[Dataset excerpts]
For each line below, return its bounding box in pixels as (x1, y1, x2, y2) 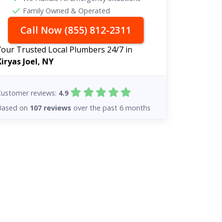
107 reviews (30, 103, 72, 112)
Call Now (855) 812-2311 (20, 23, 131, 37)
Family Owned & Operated (22, 6, 110, 15)
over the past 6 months (71, 103, 151, 112)
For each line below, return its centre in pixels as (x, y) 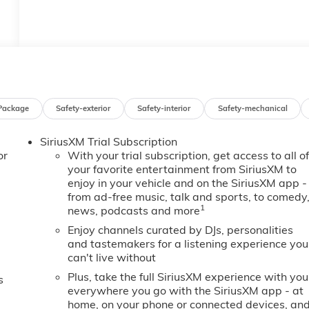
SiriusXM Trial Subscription (109, 142)
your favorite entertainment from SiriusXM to (182, 169)
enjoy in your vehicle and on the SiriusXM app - (188, 183)
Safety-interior (164, 108)
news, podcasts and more (134, 211)
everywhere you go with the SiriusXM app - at (186, 291)
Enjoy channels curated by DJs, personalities (181, 230)
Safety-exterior (83, 108)
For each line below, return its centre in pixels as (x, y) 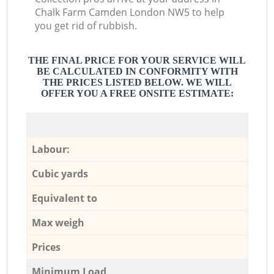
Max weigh (58, 222)
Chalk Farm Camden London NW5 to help (130, 13)
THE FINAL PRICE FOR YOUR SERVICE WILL (137, 61)
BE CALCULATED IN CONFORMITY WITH (137, 72)
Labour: (50, 149)
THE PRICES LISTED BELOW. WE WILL (137, 83)
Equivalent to (64, 198)
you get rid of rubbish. (86, 26)
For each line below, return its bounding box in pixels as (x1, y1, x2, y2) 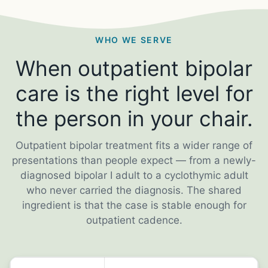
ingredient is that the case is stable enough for (22, 199, 246, 212)
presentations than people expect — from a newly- (12, 154, 256, 167)
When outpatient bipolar (16, 56, 252, 81)
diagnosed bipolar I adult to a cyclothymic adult (20, 169, 248, 182)
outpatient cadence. (86, 214, 182, 227)
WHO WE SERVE (95, 35, 173, 45)
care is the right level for (15, 81, 253, 106)
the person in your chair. (15, 106, 253, 132)
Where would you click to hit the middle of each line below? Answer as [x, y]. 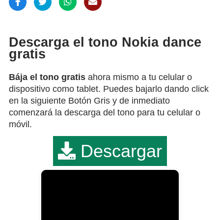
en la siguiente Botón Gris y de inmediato [89, 100]
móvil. [20, 124]
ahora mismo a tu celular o [139, 77]
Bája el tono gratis [47, 77]
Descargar [119, 151]
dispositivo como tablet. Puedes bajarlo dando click [109, 89]
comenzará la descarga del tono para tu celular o [105, 112]
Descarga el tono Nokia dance [105, 42]
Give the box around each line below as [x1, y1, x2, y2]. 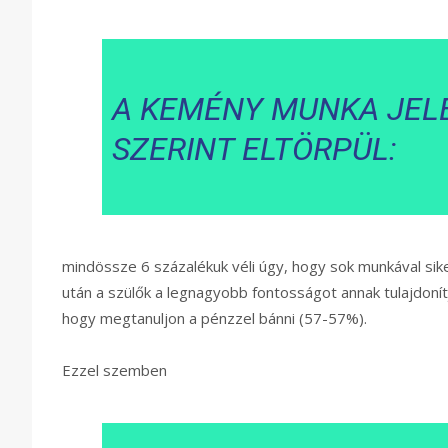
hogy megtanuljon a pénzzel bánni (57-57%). [62, 308, 367, 329]
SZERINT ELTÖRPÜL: [111, 130, 397, 169]
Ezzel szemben [62, 360, 167, 381]
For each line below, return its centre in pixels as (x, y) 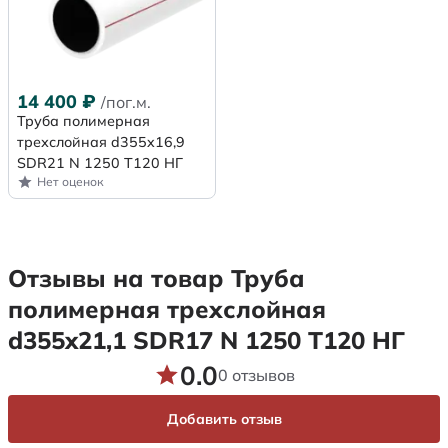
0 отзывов (256, 375)
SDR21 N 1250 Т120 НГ (100, 162)
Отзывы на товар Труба (156, 277)
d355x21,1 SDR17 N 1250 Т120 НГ (206, 339)
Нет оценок (70, 181)
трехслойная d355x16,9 (101, 141)
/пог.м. (126, 101)
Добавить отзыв (224, 418)
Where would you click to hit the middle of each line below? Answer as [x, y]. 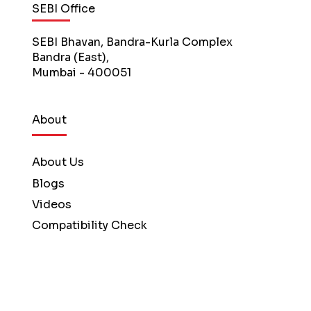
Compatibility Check [89, 226]
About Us [58, 162]
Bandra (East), [70, 57]
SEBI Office [63, 9]
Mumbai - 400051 [81, 72]
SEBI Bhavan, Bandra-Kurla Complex [132, 42]
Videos [51, 204]
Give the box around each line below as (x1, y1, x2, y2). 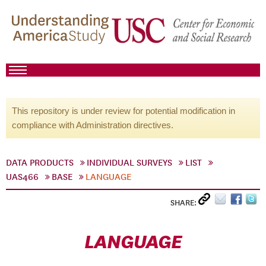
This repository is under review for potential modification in (12, 106, 235, 116)
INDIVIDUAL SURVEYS (87, 157, 172, 168)
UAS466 (6, 172, 39, 182)
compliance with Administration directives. (12, 120, 173, 130)
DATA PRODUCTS (6, 157, 74, 168)
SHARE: (170, 198, 198, 208)
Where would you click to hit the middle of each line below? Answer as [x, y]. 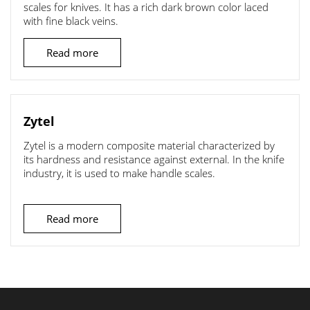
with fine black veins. [71, 21]
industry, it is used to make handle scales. [119, 173]
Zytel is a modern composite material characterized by [149, 145]
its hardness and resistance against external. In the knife [154, 159]
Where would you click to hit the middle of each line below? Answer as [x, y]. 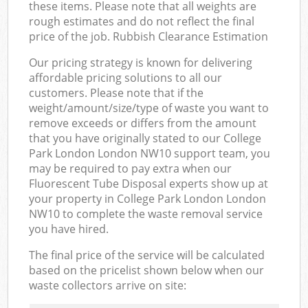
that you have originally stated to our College [145, 138]
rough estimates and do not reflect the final [142, 21]
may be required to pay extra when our [131, 168]
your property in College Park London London [148, 198]
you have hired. [69, 229]
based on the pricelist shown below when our [147, 270]
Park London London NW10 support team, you [150, 153]
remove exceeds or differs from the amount [143, 123]
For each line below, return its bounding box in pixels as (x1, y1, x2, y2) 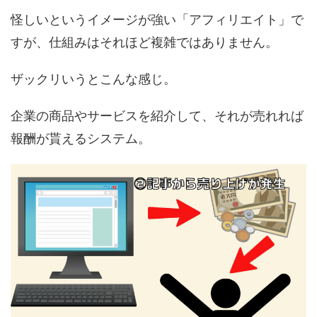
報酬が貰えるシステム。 (11, 130, 151, 146)
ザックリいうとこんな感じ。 (11, 71, 176, 86)
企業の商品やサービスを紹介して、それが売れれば (11, 108, 304, 123)
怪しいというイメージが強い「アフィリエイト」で (11, 11, 304, 27)
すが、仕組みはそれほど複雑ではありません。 (11, 34, 278, 50)
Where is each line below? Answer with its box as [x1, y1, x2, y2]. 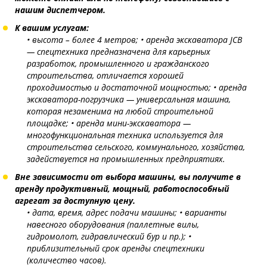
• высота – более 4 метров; [27, 33, 141, 45]
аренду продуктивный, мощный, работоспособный [15, 182, 229, 194]
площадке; [27, 117, 71, 129]
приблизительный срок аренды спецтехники [27, 242, 204, 254]
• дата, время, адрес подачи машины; [27, 206, 179, 218]
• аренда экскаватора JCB [141, 33, 242, 45]
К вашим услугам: [15, 21, 89, 33]
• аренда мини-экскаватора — [71, 117, 191, 129]
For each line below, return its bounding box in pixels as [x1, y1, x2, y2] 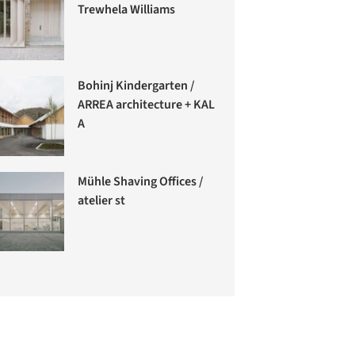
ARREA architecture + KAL [78, 96, 216, 114]
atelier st [78, 191, 126, 209]
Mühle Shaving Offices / [78, 172, 204, 190]
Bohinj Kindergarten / [78, 77, 196, 95]
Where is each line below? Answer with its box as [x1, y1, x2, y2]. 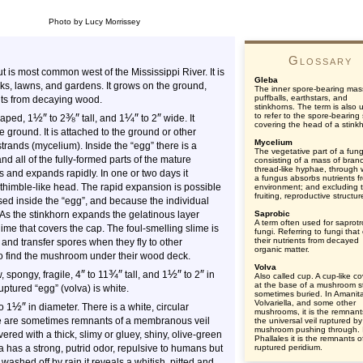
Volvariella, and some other [254, 298, 356, 307]
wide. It [161, 113, 194, 124]
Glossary [288, 53, 352, 67]
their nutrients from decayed [254, 236, 359, 245]
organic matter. [254, 245, 310, 254]
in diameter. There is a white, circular [26, 301, 189, 313]
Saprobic [254, 209, 290, 218]
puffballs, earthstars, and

(WORK REQUEST):
Your answer should be the exact lines above from the one containing "UAS466 (6, 172, 39, 182)" through the one containing "Park London London NW10", with both end lines kept and the pictures removed, please.

(TASK RESPONSE):
UAS466 (6, 172, 39, 182)
compliance with Administration directives. (12, 120, 173, 130)
DATA PRODUCTS (6, 157, 74, 168)
SHARE: (170, 198, 198, 208)
Where would you click to hit the middle of each line below? Answer as [x, y]. 
with fine black veins. [71, 21]
industry, it is used to make handle scales. [119, 173]
Zytel is a modern composite material characterized by [149, 145]
its hardness and resistance against external. In the knife [154, 159]
Where would you click to hit the middle of each line below? Answer as [x, y]. 
that you have originally stated to our College [145, 138]
rough estimates and do not reflect the final [142, 21]
may be required to pay extra when our [131, 168]
your property in College Park London London [148, 198]
you have hired. [69, 229]
based on the pricelist shown below when our [147, 270]
Park London London NW10 support team, you [150, 153]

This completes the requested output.